Exercise brief
Go through the records and extract every line with the word "marzo".

Records from a data source
--

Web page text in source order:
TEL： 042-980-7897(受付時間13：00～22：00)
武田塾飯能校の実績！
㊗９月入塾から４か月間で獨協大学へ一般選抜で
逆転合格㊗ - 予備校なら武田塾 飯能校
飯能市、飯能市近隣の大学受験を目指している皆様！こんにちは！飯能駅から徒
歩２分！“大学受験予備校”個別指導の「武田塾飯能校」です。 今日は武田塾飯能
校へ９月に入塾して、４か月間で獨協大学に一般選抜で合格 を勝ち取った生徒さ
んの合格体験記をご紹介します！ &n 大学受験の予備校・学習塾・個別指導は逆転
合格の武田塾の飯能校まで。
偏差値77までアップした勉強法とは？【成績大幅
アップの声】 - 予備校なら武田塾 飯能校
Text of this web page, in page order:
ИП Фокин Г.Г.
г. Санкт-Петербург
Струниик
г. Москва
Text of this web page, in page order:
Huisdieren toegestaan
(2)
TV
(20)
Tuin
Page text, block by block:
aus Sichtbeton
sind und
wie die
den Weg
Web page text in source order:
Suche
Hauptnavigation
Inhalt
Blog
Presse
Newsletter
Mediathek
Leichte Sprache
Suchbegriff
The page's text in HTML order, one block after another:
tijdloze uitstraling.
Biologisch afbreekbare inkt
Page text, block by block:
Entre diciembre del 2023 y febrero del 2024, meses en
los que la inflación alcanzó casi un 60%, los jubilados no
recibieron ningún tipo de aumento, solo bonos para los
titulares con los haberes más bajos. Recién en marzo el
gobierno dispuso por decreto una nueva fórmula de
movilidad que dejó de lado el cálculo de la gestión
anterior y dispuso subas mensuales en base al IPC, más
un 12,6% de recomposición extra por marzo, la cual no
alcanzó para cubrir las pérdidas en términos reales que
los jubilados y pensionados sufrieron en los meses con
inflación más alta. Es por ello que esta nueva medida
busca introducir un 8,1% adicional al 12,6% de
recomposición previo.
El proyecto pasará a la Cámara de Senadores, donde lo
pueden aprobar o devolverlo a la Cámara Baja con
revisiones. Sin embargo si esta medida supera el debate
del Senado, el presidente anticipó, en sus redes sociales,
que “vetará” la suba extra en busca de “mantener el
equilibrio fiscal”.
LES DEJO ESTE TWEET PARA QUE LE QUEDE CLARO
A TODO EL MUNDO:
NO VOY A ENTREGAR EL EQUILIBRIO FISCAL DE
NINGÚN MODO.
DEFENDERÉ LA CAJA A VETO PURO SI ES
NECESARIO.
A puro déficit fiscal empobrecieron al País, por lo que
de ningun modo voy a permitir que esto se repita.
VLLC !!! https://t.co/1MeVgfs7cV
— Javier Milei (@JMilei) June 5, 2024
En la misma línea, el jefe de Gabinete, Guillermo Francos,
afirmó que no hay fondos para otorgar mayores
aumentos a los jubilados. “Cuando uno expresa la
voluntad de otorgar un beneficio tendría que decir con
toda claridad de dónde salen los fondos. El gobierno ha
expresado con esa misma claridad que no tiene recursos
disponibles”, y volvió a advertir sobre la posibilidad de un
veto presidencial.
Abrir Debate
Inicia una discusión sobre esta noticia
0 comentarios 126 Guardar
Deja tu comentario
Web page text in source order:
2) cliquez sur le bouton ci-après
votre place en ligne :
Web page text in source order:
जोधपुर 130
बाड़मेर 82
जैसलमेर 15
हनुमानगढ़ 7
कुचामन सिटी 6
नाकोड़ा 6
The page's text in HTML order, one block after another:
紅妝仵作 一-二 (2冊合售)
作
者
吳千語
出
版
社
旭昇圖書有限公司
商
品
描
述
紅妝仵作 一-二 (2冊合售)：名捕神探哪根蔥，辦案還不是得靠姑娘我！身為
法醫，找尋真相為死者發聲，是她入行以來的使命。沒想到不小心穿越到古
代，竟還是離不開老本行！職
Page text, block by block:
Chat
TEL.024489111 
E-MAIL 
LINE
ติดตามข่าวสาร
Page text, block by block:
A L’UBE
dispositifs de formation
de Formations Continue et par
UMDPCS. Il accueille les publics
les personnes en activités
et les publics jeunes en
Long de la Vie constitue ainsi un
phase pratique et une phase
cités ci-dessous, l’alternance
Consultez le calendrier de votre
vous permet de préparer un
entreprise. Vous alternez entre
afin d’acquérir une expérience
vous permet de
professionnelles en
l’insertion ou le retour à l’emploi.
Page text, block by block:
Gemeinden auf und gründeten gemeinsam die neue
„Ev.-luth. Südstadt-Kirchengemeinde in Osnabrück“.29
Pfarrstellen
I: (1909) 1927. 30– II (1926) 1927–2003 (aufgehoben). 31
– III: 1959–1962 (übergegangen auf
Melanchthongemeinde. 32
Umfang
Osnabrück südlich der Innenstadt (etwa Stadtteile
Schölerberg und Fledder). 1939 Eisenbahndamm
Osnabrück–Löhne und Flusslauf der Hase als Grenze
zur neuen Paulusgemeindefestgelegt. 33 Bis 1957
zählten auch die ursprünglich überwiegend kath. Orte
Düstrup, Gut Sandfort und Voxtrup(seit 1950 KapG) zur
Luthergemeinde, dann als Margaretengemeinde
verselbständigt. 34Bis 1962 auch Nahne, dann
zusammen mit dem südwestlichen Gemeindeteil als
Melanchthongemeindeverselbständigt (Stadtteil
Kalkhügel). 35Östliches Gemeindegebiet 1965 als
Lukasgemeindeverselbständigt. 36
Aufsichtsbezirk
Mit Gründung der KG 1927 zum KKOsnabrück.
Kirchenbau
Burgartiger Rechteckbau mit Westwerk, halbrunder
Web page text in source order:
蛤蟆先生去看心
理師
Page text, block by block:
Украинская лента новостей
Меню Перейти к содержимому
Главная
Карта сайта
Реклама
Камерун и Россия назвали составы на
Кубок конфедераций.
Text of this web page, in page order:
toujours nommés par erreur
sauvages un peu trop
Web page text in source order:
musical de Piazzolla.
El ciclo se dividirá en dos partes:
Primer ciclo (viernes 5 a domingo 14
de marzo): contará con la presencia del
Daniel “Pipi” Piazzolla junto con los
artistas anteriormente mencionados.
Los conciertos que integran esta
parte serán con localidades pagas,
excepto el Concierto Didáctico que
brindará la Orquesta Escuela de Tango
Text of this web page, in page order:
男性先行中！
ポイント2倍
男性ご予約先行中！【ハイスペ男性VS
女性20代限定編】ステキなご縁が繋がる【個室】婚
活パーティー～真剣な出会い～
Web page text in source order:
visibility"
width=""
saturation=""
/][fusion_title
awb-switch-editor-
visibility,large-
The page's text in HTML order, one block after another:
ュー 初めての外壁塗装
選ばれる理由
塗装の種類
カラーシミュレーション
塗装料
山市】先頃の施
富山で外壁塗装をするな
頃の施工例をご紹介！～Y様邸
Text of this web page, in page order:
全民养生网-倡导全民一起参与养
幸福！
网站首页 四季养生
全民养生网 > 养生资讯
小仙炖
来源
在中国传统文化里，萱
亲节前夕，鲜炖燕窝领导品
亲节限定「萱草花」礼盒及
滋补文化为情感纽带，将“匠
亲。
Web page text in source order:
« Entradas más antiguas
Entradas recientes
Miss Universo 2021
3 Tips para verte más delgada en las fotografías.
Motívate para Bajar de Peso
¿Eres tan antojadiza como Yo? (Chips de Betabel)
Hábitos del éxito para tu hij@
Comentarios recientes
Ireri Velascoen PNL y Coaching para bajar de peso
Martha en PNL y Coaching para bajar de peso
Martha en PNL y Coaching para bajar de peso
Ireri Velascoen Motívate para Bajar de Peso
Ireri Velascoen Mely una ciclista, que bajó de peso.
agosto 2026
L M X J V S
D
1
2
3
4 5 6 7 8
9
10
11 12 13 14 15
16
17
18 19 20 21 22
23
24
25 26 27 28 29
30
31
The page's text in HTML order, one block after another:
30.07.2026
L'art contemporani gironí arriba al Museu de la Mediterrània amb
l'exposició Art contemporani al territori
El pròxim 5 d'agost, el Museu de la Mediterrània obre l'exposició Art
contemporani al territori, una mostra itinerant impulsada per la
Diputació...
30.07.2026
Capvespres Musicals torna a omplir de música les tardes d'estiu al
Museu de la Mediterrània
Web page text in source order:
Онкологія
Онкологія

--

Response area
titulares con los haberes más bajos. Recién en marzo el
un 12,6% de recomposición extra por marzo, la cual no
de marzo): contará con la presencia del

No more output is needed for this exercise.